ABOUT THIS EXERCISE: Below, some lines carry pictures; leave those pictures out and retype exactly the lines from the one with "5.Write a Java" through the one with "Rimuove una condivisione".

SUPPLIED ENTRIES:
============================================================

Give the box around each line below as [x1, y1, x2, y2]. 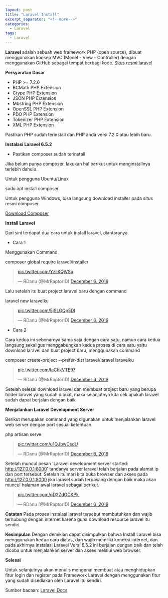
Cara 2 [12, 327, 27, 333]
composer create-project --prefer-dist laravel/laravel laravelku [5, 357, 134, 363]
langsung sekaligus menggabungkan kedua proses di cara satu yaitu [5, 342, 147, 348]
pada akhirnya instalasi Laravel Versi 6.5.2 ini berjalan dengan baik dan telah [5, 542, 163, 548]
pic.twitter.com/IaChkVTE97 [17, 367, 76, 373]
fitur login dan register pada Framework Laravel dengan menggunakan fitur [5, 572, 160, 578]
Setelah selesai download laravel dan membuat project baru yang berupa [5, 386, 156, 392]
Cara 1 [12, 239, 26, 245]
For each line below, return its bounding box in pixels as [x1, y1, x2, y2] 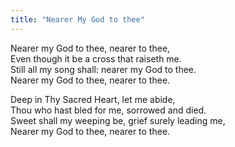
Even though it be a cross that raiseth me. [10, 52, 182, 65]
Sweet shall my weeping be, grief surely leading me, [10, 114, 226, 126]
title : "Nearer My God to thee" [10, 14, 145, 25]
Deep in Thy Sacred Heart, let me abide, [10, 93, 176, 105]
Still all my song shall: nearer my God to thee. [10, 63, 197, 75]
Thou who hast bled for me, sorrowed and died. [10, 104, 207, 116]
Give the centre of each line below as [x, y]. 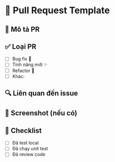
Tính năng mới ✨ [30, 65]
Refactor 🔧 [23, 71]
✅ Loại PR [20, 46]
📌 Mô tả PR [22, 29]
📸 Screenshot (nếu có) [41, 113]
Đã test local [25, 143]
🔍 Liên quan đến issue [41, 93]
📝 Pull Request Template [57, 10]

============================================================

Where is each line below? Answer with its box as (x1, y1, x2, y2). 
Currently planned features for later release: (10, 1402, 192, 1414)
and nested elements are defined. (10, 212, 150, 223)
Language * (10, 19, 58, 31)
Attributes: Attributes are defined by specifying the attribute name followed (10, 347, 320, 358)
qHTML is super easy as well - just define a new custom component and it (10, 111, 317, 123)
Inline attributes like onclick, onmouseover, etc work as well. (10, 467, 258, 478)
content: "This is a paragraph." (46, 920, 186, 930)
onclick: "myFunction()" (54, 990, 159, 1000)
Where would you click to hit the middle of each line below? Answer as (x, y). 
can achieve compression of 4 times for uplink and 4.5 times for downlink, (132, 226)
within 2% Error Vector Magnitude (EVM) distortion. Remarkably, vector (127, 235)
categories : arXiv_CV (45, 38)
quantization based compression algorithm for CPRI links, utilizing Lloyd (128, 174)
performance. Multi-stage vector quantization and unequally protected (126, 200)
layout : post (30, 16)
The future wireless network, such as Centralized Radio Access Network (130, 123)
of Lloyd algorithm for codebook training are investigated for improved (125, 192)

============================================================

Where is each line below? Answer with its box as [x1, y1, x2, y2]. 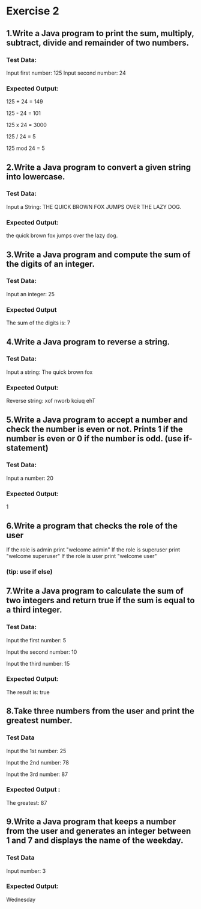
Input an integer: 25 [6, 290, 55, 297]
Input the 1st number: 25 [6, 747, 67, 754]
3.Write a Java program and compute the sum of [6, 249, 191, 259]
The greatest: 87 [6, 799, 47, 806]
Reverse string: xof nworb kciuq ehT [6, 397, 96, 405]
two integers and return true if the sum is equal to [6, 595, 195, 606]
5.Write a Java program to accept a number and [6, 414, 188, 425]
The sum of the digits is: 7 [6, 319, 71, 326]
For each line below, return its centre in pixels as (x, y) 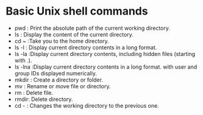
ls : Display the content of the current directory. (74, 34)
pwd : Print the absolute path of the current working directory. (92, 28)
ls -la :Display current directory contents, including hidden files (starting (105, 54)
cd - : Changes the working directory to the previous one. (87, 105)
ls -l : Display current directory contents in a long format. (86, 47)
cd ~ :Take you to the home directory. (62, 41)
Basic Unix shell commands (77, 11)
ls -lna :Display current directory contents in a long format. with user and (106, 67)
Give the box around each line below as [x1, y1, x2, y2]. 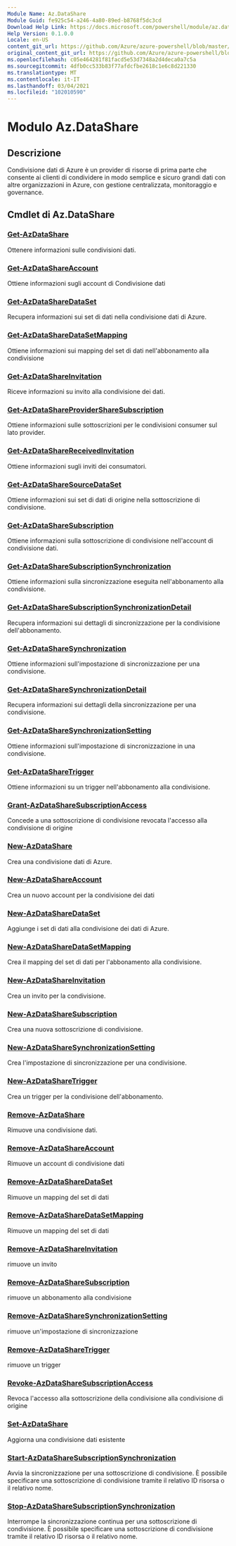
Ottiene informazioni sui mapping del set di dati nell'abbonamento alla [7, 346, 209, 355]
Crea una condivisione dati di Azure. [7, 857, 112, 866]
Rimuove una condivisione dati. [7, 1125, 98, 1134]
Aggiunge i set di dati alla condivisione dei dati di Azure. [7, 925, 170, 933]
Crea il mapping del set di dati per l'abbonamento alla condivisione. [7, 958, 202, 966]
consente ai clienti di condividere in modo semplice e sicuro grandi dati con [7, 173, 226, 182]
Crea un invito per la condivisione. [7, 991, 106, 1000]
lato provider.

============================================================

RESPONSE FOR THIS EXERCISE:
5.Write a Java program to accept a number and [6, 414, 188, 425]
The sum of the digits is: 7 [6, 319, 71, 326]
For each line below, return its centre in pixels as (x, y) 
ls : Display the content of the current directory. (74, 34)
pwd : Print the absolute path of the current working directory. (92, 28)
ls -la :Display current directory contents, including hidden files (starting (105, 54)
cd - : Changes the working directory to the previous one. (87, 105)
ls -l : Display current directory contents in a long format. (86, 47)
cd ~ :Take you to the home directory. (62, 41)
Basic Unix shell commands (77, 11)
ls -lna :Display current directory contents in a long format. with user and (106, 67)
Give the box around each line below as [x1, y1, x2, y2]. 
Ottiene informazioni sui mapping del set di dati nell'abbonamento alla [7, 346, 209, 355]
Crea una condivisione dati di Azure. [7, 857, 112, 866]
Rimuove una condivisione dati. [7, 1125, 98, 1134]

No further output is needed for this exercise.